WHAT TO DO: Some lines in the entries contain the word "perform". Copy all of them.
-.-.-
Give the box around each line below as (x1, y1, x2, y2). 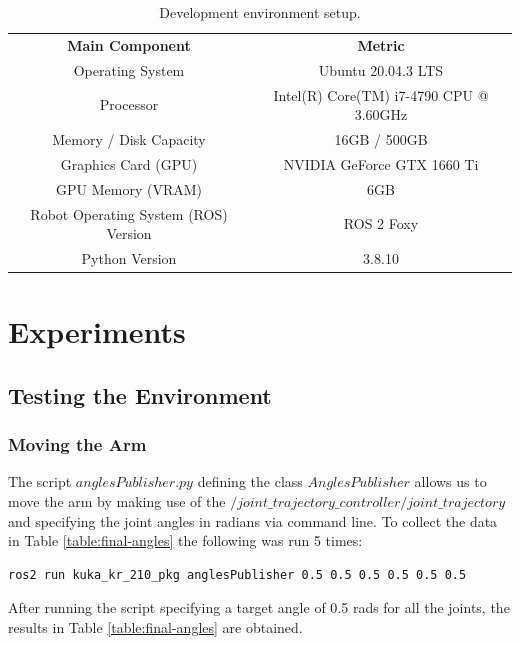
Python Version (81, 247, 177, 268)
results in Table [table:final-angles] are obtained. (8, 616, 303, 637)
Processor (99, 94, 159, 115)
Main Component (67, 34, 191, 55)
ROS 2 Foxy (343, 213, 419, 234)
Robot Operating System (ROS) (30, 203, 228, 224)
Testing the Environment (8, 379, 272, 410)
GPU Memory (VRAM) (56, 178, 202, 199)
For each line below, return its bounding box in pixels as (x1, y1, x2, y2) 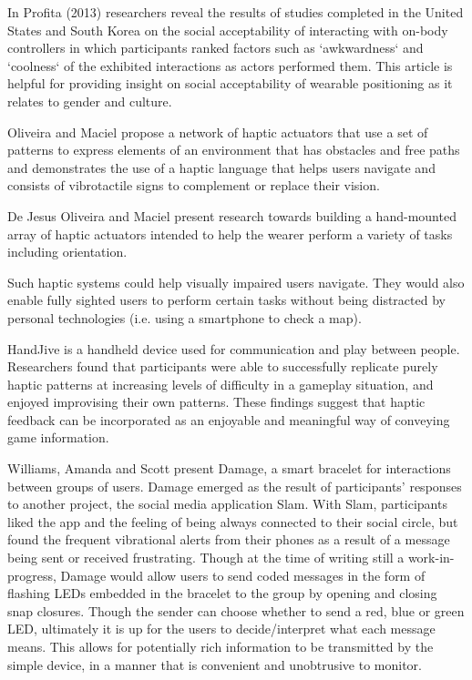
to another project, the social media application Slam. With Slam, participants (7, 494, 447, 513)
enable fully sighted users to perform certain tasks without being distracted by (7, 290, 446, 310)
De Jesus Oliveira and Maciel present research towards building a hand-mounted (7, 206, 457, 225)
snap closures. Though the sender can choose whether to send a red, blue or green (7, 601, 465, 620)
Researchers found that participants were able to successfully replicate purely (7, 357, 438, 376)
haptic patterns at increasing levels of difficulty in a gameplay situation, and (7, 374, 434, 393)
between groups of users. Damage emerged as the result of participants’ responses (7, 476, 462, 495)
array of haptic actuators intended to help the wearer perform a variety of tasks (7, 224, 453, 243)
-.-.-
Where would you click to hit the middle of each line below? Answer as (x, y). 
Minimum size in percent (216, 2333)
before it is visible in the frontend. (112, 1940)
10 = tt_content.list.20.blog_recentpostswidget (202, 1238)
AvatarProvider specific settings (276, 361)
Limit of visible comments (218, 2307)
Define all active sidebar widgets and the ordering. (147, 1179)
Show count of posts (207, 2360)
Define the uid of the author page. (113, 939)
-.-.-
TASK RESULT:
enable fully sighted users to perform certain tasks without being distracted by (7, 290, 446, 310)
array of haptic actuators intended to help the wearer perform a variety of tasks (7, 224, 453, 243)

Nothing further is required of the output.